Prenatal Diagnostic Testing

Measurement of certain substances in the pregnant woman's blood plus ultrasonography can help estimate the risk of genetic abnormalities in the fetus.
These blood tests and ultrasonography may be done as part of routine care during pregnancy.
If results of these tests suggest an increased risk, tests to analyze the genetic material of the fetus may be done.
These genetic tests are invasive and have certain risks for the fetus.
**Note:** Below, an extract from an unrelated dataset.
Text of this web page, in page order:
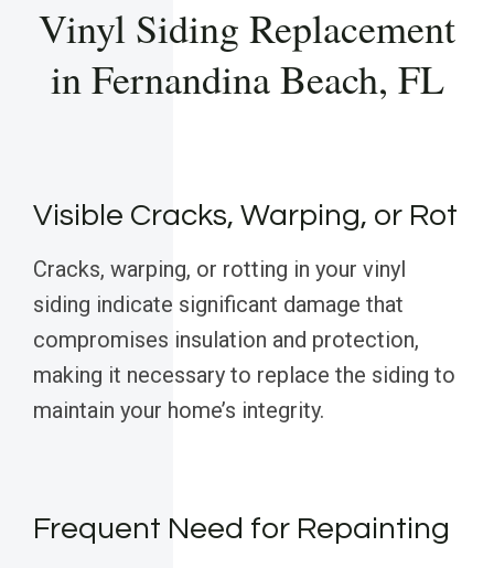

Prenatal diagnostic testing involves testing the fetus before birth (prenatally) to determine whether the fetus has certain abnormalities, including certain hereditary or spontaneous genetic disorders. Some of these tests, such as ultrasonography and certain blood tests, are often part of routine prenatal care. Ultrasonography and blood tests are safe and sometimes help determine whether more invasive prenatal genetic tests (chorionic villus sampling, amniocentesis, and percutaneous umbilical blood sampling) are needed. Usually, these more invasive tests are done when couples have an increased risk of having a baby with a genetic abnormality (such as neural tube defects) or a chromosomal abnormality (particularly when the woman is 35 or older). These tests have risks, although very small, particularly for the fetus. Couples should discuss the risks with their health care practitioner and weigh the risks against their need to know. For example, they should think about whether not knowing the results of testing would cause anxiety and whether knowing that an abnormality was not found would be reassuring. They should think about whether they would pursue an abortion if an abnormality was found. If they would not, would they still want to know of an abnormality before birth (for example, to prepare psychologically) or would knowing only cause distress? For some couples, the risks outweigh the benefits of knowing whether their baby has a chromosomal abnormality, so they choose not to be tested.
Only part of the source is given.